Semiárido invisível? uma análise crítica da representação territorial nos livros didáticos de Geografia do 7º ano
DOI:
https://doi.org/10.51359/2594-9616.2026.269662Palavras-chave:
educação contextualizada, territorialidades, livro didático, representações socioespaciaisResumo
Este artigo analisa criticamente a representação do Semiárido nos livros didáticos de Geografia do 7º ano das coleções FTD e IBEP (PNLD 2024–2027), utilizados em escolas públicas de Petrolândia–PE, localizada na microrregião de Itaparica. Partindo da compreensão de que o ensino de Geografia deve articular conhecimento científico e território vivido, o estudo problematiza a forma como o Semiárido é apresentado nos materiais didáticos, frequentemente marcado por estereótipos de seca, pobreza e homogeneidade. A pesquisa fundamenta-se na educação contextualizada para a convivência com o semiárido brasileiro, nas teorias do território e em estudos sobre livro didático.

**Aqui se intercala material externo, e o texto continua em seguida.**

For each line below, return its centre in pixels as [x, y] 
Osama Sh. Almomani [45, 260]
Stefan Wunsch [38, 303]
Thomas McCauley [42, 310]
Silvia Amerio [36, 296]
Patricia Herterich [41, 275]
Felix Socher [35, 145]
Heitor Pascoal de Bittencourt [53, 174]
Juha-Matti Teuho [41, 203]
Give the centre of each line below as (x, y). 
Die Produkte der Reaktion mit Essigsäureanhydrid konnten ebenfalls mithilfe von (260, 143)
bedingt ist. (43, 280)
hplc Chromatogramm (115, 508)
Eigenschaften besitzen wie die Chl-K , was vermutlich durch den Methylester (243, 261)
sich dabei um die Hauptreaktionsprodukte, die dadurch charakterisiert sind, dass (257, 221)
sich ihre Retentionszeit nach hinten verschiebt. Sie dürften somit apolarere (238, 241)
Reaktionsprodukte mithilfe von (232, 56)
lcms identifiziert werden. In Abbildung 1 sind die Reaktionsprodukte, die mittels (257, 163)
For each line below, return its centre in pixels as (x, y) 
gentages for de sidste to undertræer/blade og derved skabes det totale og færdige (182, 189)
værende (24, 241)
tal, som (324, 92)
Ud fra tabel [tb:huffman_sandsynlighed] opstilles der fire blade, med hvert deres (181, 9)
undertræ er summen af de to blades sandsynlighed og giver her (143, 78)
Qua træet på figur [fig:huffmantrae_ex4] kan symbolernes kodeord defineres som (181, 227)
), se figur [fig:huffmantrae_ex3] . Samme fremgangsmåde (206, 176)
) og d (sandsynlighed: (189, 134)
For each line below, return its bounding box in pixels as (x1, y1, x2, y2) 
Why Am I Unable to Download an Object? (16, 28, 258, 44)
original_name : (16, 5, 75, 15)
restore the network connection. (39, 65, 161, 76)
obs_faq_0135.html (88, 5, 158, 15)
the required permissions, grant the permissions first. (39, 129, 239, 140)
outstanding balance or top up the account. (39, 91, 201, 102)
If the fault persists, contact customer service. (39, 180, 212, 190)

A metodologia utilizada foi a de abordagem qualitativa e caráter documental, incluiu análise de conteúdo do livro, categorizada em três eixos: representação do Semiárido, territorialidades da microrregião de Itaparica e potencial para práticas contextualizadas. Os resultados indicam que, embora os livros contemplem elementos gerais sobre o Semiárido e a Caatinga, ainda apresentam lacunas significativas em relação às especificidades socioambientais locais, como o reassentamento provocado pela Hidrelétrica de Itaparica, a agricultura irrigada, as dinâmicas ribeirinhas e os modos de vida das comunidades tradicionais. Conclui-se que a ausência de contextualização territorial limita o potencial formativo do material e reforça a necessidade de práticas pedagógicas que valorizem o território, a cultura e as experiências dos estudantes do Sertão de Itaparica.